= TASK STATEMENT =
Only the lines below, from the one with "Middle mouse click [58, 1414, 150, 1426]" through the one with "pour que la", are to be written out, exactly.

= GIVEN ENTRIES =

[Start of section]

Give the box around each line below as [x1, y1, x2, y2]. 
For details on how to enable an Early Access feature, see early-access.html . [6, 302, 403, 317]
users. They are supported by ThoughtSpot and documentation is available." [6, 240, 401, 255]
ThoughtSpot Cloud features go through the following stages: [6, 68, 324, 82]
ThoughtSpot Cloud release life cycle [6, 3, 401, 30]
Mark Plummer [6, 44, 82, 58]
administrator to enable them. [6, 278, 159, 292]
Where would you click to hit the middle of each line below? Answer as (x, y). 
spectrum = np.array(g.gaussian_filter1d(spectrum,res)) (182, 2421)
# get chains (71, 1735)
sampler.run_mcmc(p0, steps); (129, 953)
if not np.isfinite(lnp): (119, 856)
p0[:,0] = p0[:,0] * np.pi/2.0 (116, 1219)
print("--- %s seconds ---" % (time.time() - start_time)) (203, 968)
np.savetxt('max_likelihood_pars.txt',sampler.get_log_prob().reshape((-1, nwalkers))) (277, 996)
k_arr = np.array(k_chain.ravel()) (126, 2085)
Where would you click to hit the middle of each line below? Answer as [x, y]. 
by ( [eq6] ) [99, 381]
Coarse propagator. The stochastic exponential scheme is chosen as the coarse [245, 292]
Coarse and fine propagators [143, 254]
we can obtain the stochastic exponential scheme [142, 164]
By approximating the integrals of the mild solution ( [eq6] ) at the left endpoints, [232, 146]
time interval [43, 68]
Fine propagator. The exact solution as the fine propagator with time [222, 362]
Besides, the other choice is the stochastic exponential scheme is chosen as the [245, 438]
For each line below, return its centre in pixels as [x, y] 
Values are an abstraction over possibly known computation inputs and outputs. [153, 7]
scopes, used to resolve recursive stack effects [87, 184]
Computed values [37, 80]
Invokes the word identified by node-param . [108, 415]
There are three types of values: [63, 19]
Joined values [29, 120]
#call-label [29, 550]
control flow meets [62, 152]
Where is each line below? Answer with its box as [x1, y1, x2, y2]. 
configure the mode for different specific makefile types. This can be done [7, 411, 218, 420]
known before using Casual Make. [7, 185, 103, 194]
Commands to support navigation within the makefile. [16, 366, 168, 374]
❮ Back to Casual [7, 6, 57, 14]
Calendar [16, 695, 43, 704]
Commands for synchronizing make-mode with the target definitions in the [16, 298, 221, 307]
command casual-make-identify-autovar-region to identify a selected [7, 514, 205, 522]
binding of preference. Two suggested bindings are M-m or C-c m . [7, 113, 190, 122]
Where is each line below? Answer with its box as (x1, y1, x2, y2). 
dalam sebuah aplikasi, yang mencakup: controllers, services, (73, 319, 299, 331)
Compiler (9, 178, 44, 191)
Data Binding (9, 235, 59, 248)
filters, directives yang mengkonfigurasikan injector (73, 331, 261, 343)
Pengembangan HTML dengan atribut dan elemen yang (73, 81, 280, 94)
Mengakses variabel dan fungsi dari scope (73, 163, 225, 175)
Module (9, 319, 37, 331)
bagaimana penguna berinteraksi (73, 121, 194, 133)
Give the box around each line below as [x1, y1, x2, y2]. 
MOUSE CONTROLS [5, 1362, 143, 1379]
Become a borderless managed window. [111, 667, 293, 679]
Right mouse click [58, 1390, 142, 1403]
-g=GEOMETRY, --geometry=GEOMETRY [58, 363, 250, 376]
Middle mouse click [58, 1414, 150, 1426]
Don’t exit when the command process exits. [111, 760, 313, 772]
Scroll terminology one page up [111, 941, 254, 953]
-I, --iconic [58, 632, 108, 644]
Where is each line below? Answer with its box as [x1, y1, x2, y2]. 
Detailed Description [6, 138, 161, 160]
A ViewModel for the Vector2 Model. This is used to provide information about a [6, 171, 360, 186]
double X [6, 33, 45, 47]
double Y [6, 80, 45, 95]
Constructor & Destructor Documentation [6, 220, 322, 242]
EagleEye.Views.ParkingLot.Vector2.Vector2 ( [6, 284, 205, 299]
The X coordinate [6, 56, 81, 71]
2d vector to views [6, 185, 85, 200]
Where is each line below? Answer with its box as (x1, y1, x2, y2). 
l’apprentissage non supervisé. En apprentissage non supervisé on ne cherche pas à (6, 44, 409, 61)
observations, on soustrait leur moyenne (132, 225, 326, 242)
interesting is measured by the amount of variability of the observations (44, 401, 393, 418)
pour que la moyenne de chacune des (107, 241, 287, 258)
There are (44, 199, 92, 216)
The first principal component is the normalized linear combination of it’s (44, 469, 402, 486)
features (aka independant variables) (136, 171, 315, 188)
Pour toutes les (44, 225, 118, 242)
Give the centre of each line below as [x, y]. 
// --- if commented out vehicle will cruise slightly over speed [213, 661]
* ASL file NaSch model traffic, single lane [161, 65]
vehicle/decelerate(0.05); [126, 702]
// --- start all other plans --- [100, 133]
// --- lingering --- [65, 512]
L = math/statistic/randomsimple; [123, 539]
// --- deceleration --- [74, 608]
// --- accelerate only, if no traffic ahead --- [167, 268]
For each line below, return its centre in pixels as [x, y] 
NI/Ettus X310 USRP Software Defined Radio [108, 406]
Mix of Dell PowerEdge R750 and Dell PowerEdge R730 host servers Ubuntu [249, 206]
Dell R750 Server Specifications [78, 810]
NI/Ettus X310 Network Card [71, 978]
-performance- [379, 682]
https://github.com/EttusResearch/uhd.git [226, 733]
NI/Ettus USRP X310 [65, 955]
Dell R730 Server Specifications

[End of section]

= SOLVED EXERCISE =
Middle mouse click [58, 1414, 150, 1426]
Don’t exit when the command process exits. [111, 760, 313, 772]
Scroll terminology one page up [111, 941, 254, 953]
-I, --iconic [58, 632, 108, 644]
Where is each line below? Answer with its box as [x1, y1, x2, y2]. 
Detailed Description [6, 138, 161, 160]
A ViewModel for the Vector2 Model. This is used to provide information about a [6, 171, 360, 186]
double X [6, 33, 45, 47]
double Y [6, 80, 45, 95]
Constructor & Destructor Documentation [6, 220, 322, 242]
EagleEye.Views.ParkingLot.Vector2.Vector2 ( [6, 284, 205, 299]
The X coordinate [6, 56, 81, 71]
2d vector to views [6, 185, 85, 200]
Where is each line below? Answer with its box as (x1, y1, x2, y2). 
l’apprentissage non supervisé. En apprentissage non supervisé on ne cherche pas à (6, 44, 409, 61)
observations, on soustrait leur moyenne (132, 225, 326, 242)
interesting is measured by the amount of variability of the observations (44, 401, 393, 418)
pour que la moyenne de chacune des (107, 241, 287, 258)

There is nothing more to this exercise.